══ RECORDS FOR THE TASK
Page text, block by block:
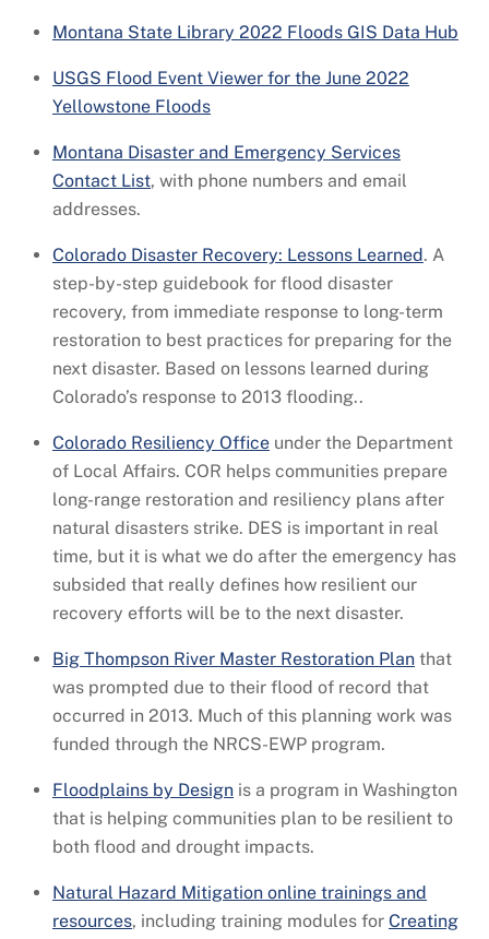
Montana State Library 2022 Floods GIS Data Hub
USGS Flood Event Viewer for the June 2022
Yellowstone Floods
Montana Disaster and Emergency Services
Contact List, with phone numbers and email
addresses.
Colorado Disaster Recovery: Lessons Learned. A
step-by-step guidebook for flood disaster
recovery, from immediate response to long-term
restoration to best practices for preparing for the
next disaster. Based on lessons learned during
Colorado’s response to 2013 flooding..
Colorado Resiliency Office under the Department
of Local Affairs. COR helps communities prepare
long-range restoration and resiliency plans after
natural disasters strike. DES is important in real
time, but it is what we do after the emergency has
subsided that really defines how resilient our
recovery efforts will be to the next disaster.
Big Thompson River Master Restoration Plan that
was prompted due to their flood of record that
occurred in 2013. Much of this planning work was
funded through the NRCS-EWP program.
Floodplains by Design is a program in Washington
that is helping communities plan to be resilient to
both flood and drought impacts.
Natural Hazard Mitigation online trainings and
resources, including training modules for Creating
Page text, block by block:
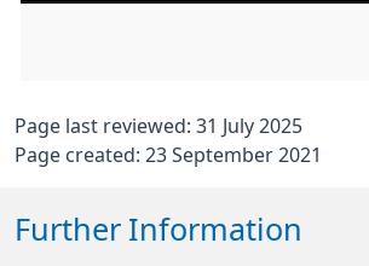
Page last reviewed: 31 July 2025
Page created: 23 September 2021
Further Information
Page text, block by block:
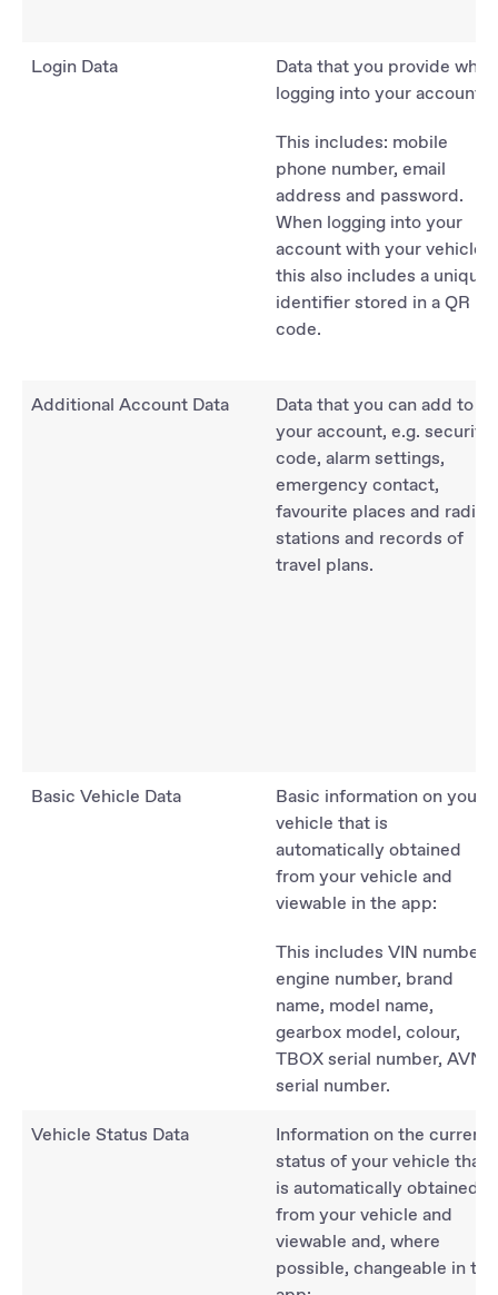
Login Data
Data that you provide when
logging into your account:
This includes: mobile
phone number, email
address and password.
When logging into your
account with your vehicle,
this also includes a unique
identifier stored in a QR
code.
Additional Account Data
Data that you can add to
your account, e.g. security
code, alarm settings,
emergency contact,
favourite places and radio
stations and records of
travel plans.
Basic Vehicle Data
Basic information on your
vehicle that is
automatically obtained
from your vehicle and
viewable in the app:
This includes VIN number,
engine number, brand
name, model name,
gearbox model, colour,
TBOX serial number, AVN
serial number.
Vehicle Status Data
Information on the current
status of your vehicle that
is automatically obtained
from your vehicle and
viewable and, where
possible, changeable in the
════
══ RECORDS FOR THE TASK
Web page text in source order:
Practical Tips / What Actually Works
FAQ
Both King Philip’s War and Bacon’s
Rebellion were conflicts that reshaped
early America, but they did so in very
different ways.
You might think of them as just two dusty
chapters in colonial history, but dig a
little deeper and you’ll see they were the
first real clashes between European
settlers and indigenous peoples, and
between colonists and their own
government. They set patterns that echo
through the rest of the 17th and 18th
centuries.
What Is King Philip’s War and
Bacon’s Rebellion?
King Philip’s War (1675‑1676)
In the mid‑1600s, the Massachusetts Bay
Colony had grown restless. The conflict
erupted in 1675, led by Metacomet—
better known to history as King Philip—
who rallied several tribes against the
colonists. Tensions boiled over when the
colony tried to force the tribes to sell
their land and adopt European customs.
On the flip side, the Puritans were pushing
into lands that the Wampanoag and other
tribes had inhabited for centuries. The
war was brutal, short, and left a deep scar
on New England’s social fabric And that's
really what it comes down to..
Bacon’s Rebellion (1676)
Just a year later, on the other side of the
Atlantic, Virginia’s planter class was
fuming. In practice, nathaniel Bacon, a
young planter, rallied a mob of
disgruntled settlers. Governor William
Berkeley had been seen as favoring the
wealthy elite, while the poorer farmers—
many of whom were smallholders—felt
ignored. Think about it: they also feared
════
══ RECORDS FOR THE TASK
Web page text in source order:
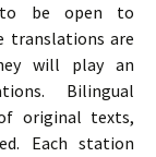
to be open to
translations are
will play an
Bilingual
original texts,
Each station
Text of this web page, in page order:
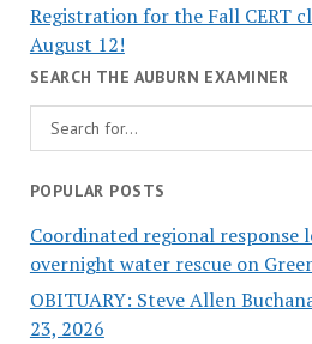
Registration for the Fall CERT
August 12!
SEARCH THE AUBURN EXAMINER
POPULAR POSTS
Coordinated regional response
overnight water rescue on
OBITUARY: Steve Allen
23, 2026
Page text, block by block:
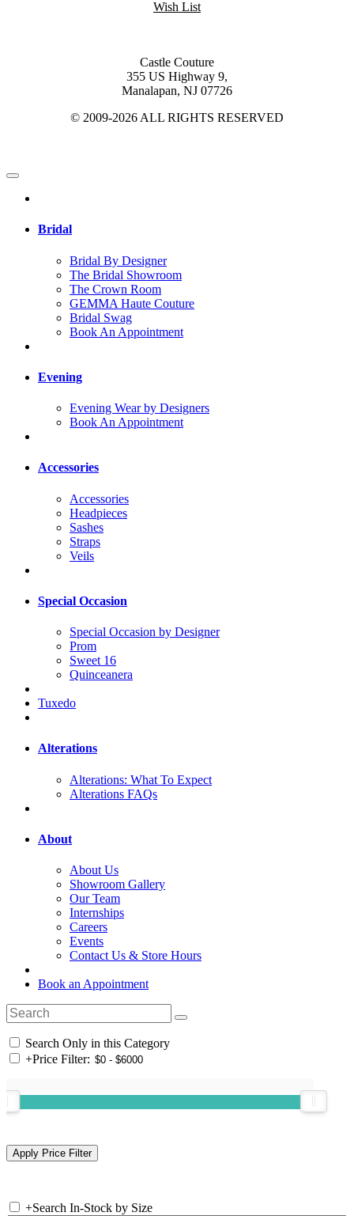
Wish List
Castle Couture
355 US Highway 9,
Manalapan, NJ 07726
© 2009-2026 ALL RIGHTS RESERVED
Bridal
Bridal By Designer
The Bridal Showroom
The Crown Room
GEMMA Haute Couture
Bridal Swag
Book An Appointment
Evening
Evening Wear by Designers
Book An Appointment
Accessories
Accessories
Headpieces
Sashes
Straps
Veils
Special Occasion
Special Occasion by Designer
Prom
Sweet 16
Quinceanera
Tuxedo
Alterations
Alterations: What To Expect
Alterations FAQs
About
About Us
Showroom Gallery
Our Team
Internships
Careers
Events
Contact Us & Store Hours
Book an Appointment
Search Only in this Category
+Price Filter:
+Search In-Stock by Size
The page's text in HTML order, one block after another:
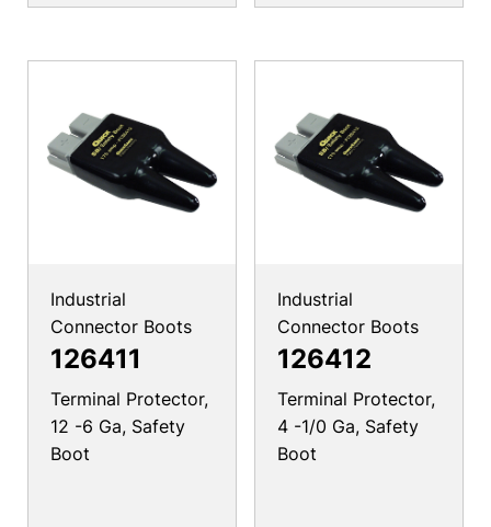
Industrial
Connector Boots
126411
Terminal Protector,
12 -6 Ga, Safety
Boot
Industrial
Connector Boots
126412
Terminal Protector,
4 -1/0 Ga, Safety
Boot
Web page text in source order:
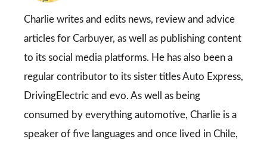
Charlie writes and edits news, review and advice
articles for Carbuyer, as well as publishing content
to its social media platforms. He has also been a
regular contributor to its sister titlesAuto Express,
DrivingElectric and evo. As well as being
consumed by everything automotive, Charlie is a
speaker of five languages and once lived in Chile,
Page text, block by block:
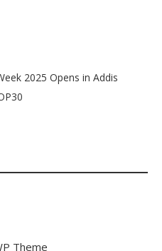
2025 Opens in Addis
════
● **DIRECTIONS**: Would you output, from the records above, exactly the run of lines that starts at the line containing "When logging into your" and ends at the line containing "possible, changeable in the", and only that run?

● **SOLUTION**:
When logging into your
account with your vehicle,
this also includes a unique
identifier stored in a QR
code.
Additional Account Data
Data that you can add to
your account, e.g. security
code, alarm settings,
emergency contact,
favourite places and radio
stations and records of
travel plans.
Basic Vehicle Data
Basic information on your
vehicle that is
automatically obtained
from your vehicle and
viewable in the app:
This includes VIN number,
engine number, brand
name, model name,
gearbox model, colour,
TBOX serial number, AVN
serial number.
Vehicle Status Data
Information on the current
status of your vehicle that
is automatically obtained
from your vehicle and
viewable and, where
possible, changeable in the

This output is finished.